We walked four kilometres and 5417 steps, but only because we went by bus to Punta de Teno. It is not possible to go there by car, as the roads are blocked during the day. A good thing because shoo! that road going through the mountain/s is snakey curvy…ssss…very high…don’t look down, too late…faint…and quite narrow. The views though. Fantastic! One can walk up, oh hell no, or use a bicycle, say what?, take a taxi or go by bus. A big green bus. BIG. BUS. They run often and drop you at the nearest point to the lighthouse. Here’s a shout out to those amazing bus drivers. Nerves of steel and always smiling.
We walked up to see the lighthouse first. Up. It was not accessible, that is, we could only see it through a gap in the locked gate, or from other points, one of which was climbing up the rock to the left, quite precarious, and probably not allowed, but you know, curiosity and all that…If we were able to get a bit nearer, without shivering knees from the top, or walk through the gate at the bottom, we would have liked to see the older lighthouse, anno 1890’s, in the front. It was not very high, only about seven or so metres and built with stones from the nearby island of La Gomera, that can be clearly or not so clearly seen, depending on the weather, from here. The new one is about twenty metres high and was built in the 1970’s.

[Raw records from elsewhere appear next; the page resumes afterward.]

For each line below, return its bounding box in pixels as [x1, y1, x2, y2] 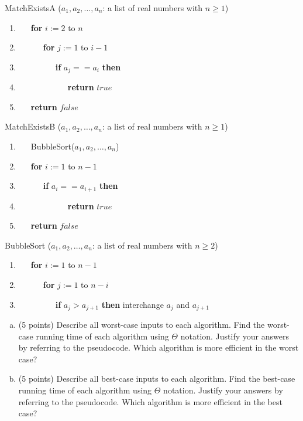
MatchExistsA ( [5, 2, 61, 13]
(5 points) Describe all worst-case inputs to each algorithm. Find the [18, 318, 265, 331]
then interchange [101, 298, 164, 310]
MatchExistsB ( [5, 120, 61, 133]
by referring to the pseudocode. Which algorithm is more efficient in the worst [18, 341, 299, 354]
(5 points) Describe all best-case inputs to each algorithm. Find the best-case [18, 372, 295, 385]
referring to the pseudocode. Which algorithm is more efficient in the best [18, 395, 283, 408]
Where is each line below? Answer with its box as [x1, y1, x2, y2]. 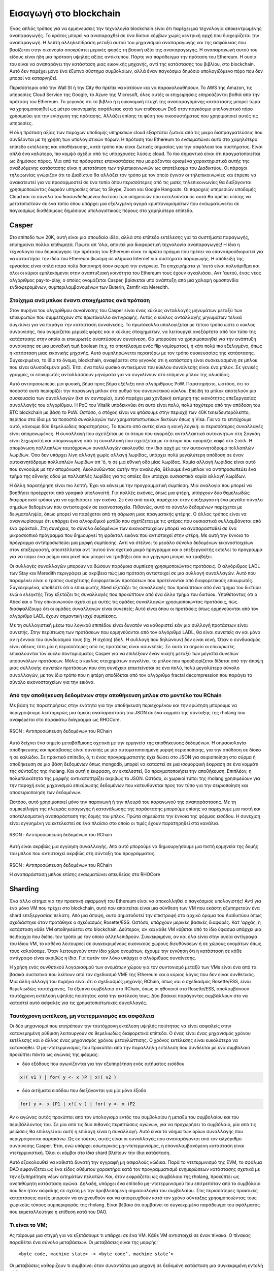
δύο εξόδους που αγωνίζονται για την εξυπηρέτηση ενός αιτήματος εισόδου [22, 1061, 185, 1067]
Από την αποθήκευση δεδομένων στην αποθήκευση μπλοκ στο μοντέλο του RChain [9, 691, 222, 699]
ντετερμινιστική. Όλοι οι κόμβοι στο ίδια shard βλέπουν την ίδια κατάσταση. [9, 1149, 171, 1156]
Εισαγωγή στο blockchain [9, 8, 121, 19]
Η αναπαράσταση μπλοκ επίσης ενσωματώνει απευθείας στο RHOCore [9, 871, 160, 877]
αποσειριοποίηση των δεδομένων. [9, 790, 82, 796]
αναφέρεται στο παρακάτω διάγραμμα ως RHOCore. [9, 716, 121, 722]
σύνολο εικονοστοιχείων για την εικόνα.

This little corner of Tenerife was, for us, one of the hottest parts of the island. Don’t move and you’re fried. There are no trees here. No shade. Nada. Unless you’re a lizard. There’s not much to see or do if you’re looking for action, but the view of the mountains, the sea, the almost arid nature around it…estupendo! It somehow exudes this very calm, serene, beautiful and peaceful aura. One feels like ohming…but with all that heat it’s better to glugg-glugg, or take a dip…
If we had known how hot it would be, we would have brought our swimming stuff with us. The water looked so inviting! Imagine floating in the water and having all those views in front of you! Instead we took the bus back after only two hours spent on the peninsula.
The whole Easter celebration in Garachico started on a Sunday, fifth of March and ended on a Sunday, the sixteenth of April. Six whole weeks of events, church services and processions. We really had no idea that we would end up participating in and/or celebrating many days and nights of processions and social gatherings with the locals. It was the most unexpected and an absolute highlight of our stay here. The first inkling of what was to come was while relaxing on the balcony under a beautiful starry night sky, were the church bells tolling in a monotone bing-bing. Not long afterwards we heard what sounded like a choir singing in our street. Oh-oh! Was there a slurpy too many of local white wine, you know, Cherubim Seraphim chants and harps, or what was going on? We took a look and saw a lovely black adorned statue of the Virgin Mary, surrounded by beautiful lights and flowers (reflex sign of the cross, forgot glass in hand) accompanied by a priest (see you in the box tomorrow), altar boys and the local community. The priest read a few petitions, all praised and prayed, and the singing continued. Also on the balcony. False-shitto. The next day we found the full programme of the Semana Santa displayed at the town square. Whoa! This was going to be good!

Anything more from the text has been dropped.